Fine-Tuning Embeddings
Fine-tuning embedding models on domain data can improve retrieval recall by 10-25% — but re-ranking, query expansion, and better chunking solve the same problem with less effort in most cases. This article covers when fine-tuning is the right tool, what it costs, how to build training data and train with the modern SentenceTransformerTrainer API, how to measure improvement, common failure modes, and production deployment.
Quick Reference
- →Off-the-shelf embeddings underperform on domain jargon — 'tortious interference' near 'wrongful business disruption', not just 'tort'
- →Fine-tuning framework: sentence-transformers SentenceTransformerTrainer (Python). OpenAI and Cohere do NOT offer embedding fine-tuning APIs as of April 2026
- →Base models (2026): BAAI/bge-m3 (multilingual, MIT license), intfloat/multilingual-e5-large-instruct, Qwen3-Embedding-8B
- →Minimum 1,000 query-document pairs with hard negatives. 5,000+ for reliable results
- →Training: contrastive learning with MultipleNegativesRankingLoss — more data-efficient than TripletLoss because every non-matching pair in a batch is an implicit negative
- →Before fine-tuning: try re-ranking (16h setup, +15-30% precision), query expansion (8h, +5-10%), better chunking (4h, +5-15%)

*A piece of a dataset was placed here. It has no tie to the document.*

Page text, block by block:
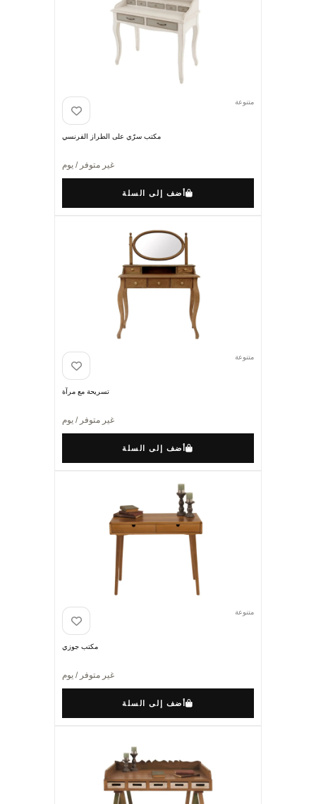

- →When NOT to fine-tune: fewer than 1,000 pairs, general-purpose queries, rapidly changing content
Should You Fine-Tune at All?
Fine-tuning is the most expensive intervention in the retrieval stack. It requires labeled data, compute, re-embedding your entire corpus, and ongoing maintenance as your domain evolves. Three cheaper interventions address the same problem and should be tried first. Important correction to common advice: as of April 2026, OpenAI and Cohere do not offer a public API for fine-tuning their embedding models. OpenAI's fine-tuning API supports GPT-4.1 series language models only. Cohere's embed-v4 does not expose a fine-tuning endpoint in their public API. If you need to fine-tune embeddings, you do it through open-source frameworks — primarily sentence-transformers — on a base model you self-host.
re-ranking reorders what the space retrieves — fine-tuning reshapes the space itself
| Problem | First Try | Fine-Tune? | Why |
|---|---|---|---|
| Domain jargon misses (legal, medical) | Cross-encoder re-ranking | If reranking Recall@5 < 70% | Re-rankers handle most domain mismatches; fine-tune when they don't |
| Internal acronyms not retrieved | Query expansion with synonym injection | If expansion doesn't help | Expand acronyms at query time before paying to retrain a model |
| Low precision in top-5 (noise) | Re-ranking | No | Low precision is a cross-encoder problem, not an embedding space problem |
| Multilingual domain terminology | bge-m3 or multilingual-e5 | Yes, if domain-specific | Off-the-shelf multilingual models may lack domain-specific geometry |
| General Q&A with acceptable retrieval | Nothing | No | You're already performing well |
| Rapidly changing terminology (news, product) | Nothing | No | Model goes stale faster than you can retrain |
Run 30 representative queries. If reranking improves Recall@5 above 80% on domain-specific queries, stop — your retrieval is good enough. If reranking still leaves Recall@5 below 70% on domain queries after adjusting chunking and query expansion, fine-tuning has a real signal. This gate prevents wasting 30-40 engineering hours on a problem that a 16-hour reranker integration would have solved.